When choosing a PHP framework, should you pay attention to speed tests?

I make websites!
I have experience writing in PHP on my own "bicycle" MVC simple framework and on Phalcon PHP.

I’m thinking of switching to Symfony or Laravel (because I make websites for clients and sometimes other people have to support websites and it’s not the easiest thing for them to understand other people’s code - at least in terms of time)

I wrote several times on Phalcon PHP - the speed of work is super, but you need to install the PHP extension - and this is sometimes not easy .... All the same,
I want to give the client the opportunity to transfer the site with a simple clone of files and database to a new server.
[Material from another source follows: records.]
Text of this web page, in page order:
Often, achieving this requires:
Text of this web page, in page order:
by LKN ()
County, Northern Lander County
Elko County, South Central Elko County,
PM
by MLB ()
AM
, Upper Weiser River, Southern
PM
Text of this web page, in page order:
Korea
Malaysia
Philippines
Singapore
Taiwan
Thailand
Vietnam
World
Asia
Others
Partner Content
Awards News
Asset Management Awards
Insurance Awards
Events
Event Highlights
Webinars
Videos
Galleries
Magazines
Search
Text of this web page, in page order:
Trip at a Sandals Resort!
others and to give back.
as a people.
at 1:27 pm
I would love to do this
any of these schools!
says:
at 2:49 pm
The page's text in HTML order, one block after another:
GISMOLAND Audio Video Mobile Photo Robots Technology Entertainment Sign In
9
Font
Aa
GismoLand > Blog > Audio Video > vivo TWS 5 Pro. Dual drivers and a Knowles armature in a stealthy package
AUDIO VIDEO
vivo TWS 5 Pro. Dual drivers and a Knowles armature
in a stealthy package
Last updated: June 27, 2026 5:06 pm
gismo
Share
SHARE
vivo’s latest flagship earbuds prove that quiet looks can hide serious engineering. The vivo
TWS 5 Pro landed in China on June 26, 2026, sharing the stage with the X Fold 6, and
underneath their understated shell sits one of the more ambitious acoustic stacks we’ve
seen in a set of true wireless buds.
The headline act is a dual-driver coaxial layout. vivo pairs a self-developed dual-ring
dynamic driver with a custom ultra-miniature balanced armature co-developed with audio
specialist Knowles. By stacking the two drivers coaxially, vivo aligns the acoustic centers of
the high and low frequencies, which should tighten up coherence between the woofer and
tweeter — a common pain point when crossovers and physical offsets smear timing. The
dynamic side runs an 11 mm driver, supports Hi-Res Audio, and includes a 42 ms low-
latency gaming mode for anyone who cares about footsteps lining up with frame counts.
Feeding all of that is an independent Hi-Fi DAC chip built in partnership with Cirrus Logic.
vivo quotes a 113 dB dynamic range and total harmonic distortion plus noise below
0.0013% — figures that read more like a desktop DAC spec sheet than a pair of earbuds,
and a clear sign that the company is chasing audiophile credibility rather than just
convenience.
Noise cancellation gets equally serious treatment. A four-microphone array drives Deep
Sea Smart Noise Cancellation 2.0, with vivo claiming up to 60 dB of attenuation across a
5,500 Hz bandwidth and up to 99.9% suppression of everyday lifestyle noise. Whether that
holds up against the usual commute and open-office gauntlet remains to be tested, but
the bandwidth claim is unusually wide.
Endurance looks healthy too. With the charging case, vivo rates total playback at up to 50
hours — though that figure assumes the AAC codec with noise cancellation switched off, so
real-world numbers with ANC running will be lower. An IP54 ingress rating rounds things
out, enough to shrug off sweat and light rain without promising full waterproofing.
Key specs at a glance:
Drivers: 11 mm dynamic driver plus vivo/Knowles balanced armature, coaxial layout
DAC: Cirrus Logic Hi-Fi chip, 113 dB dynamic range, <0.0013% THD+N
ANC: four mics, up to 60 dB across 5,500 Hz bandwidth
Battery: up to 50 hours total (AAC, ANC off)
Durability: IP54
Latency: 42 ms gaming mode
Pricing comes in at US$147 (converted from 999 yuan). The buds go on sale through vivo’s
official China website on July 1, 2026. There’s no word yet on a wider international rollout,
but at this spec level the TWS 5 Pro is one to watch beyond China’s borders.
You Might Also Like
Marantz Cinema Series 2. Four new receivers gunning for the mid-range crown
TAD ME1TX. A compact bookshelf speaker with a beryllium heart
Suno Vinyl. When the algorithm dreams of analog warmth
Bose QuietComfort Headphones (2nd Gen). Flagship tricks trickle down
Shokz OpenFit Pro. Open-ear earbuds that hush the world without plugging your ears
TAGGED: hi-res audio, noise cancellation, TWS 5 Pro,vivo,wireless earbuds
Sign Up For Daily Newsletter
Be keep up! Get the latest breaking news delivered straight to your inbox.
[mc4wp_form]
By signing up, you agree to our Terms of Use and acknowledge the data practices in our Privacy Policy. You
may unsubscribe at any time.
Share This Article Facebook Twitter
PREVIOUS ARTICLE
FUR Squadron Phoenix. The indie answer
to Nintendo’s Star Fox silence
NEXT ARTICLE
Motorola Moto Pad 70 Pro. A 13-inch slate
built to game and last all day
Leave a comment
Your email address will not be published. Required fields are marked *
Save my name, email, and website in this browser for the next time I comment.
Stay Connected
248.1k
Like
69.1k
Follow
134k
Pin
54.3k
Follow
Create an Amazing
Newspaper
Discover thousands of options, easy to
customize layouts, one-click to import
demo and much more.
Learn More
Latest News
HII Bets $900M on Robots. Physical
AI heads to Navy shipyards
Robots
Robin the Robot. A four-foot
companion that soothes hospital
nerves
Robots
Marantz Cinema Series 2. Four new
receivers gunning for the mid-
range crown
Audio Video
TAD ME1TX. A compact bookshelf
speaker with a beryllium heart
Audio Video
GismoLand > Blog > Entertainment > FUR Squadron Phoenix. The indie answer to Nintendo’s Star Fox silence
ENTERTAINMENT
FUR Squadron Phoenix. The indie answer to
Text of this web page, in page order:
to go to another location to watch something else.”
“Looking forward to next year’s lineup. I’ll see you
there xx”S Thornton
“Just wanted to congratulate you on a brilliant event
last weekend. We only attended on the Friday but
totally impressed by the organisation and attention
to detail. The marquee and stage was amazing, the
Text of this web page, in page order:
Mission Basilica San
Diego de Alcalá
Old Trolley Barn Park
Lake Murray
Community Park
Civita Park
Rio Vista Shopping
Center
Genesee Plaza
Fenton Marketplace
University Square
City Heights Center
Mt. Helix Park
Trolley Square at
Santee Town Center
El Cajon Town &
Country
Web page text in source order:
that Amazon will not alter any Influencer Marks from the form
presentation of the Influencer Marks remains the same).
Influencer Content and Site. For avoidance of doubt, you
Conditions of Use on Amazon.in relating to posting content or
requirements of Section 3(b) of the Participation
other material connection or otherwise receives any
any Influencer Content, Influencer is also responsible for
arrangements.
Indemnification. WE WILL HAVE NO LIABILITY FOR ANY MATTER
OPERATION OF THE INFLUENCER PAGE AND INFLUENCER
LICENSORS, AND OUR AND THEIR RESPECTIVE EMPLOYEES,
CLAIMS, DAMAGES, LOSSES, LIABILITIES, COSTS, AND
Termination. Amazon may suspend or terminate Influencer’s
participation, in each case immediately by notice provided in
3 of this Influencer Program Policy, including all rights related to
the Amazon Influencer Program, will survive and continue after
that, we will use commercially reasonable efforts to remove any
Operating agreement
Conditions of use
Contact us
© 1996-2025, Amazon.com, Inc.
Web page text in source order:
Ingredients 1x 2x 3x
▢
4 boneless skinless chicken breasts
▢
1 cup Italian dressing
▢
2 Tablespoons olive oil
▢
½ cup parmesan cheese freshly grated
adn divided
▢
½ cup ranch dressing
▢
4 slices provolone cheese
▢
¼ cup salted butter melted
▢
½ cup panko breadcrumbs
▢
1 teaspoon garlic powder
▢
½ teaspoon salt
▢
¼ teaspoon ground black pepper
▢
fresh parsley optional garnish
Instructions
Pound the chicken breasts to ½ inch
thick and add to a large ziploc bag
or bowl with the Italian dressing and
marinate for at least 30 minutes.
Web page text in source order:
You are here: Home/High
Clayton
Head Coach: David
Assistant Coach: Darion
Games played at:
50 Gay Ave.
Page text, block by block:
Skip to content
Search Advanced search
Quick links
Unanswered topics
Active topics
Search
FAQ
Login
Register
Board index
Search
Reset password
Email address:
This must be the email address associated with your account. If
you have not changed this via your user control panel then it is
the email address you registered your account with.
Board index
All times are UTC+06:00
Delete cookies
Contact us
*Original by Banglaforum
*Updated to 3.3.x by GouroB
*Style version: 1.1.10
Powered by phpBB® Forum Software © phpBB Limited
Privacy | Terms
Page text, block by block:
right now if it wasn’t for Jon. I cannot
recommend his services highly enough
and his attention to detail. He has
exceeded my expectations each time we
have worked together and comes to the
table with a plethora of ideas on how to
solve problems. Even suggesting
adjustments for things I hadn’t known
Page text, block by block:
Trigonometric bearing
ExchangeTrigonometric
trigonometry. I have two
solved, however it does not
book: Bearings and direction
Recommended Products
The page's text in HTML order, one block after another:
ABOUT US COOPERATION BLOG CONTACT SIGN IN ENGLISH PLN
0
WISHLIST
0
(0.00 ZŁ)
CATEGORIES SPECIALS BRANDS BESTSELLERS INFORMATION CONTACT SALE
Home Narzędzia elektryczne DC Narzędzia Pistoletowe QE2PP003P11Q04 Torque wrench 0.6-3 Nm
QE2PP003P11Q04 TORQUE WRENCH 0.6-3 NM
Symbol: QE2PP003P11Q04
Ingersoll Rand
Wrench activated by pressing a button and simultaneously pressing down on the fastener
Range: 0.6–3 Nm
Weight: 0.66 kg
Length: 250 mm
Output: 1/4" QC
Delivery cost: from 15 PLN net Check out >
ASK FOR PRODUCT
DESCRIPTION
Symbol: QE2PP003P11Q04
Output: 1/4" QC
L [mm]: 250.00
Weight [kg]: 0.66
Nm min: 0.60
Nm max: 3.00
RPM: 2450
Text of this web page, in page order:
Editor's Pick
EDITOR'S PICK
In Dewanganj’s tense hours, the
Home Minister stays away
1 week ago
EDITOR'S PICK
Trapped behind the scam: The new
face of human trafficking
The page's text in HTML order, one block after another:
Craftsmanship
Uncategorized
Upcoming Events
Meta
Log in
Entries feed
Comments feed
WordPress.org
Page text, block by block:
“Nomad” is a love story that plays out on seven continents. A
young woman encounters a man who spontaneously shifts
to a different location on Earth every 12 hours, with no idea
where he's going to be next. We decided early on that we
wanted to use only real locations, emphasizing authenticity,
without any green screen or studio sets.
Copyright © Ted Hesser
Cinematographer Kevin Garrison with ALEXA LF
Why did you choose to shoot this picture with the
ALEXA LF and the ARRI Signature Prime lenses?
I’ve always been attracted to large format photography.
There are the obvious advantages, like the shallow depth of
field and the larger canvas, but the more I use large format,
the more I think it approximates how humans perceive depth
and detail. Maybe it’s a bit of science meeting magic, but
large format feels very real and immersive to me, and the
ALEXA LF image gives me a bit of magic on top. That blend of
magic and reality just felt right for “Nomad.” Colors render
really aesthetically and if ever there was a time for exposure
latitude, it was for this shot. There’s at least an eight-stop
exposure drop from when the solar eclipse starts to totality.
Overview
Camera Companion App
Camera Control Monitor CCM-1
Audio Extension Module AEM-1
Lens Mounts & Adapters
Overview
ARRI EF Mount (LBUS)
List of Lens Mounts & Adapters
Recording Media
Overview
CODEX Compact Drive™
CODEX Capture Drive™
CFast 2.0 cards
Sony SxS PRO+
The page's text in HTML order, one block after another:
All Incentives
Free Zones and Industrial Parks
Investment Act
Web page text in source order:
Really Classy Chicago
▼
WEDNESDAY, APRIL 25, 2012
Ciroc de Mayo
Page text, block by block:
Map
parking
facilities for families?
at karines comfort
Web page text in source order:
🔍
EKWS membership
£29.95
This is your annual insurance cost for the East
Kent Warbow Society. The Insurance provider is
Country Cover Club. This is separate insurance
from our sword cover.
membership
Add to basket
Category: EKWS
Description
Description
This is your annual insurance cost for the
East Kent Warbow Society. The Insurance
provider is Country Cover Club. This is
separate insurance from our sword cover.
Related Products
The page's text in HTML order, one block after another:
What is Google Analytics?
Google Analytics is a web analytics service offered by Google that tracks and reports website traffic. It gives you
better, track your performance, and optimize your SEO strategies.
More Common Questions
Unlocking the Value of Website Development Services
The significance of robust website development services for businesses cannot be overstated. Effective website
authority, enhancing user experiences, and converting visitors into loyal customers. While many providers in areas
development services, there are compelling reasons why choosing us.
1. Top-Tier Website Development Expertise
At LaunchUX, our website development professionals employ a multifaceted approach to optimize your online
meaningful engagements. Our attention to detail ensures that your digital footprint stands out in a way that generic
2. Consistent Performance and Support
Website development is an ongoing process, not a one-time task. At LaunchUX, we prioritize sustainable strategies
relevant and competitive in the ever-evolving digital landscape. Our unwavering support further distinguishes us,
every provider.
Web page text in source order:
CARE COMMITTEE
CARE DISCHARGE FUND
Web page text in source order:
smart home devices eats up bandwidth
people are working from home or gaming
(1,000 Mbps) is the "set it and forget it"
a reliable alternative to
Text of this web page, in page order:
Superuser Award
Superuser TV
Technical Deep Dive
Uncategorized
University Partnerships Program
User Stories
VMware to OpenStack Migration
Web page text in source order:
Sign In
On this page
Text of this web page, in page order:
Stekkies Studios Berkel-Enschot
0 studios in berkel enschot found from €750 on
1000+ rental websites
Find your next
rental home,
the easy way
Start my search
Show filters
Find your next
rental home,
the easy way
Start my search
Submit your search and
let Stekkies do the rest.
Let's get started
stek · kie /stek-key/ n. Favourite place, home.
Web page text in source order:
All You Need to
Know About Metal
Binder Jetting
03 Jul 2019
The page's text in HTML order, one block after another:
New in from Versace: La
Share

Well, the community of people who own Phalcon PHP is several times smaller than the same Symfony and Laravel ... I

started thinking about the fact that Symfony is more "correct", and Laravel is the fastest in development - but for now we will discard this ...

After looking at a bunch of tests, the speed of these frameworks is terrible (in terms of memory costs, in response speed, in terms of the number of requests processed per minute). But I'm no longer a "boy" and I don't believe in a spherical horse in a vacuum and I understand that all these tests are carried out without optimizations, caching and other accelerating settings.

Should I pay attention to speed tests?
Or, if any of Laravel/Symfony is properly prepared, the engine processing speed will be imperceptible and the speed will depend only on the speed of the database?

Assuming, of course, that I'm running Nginx + php_fpm, PHP 7.4, opcache, and a server on NVME disks.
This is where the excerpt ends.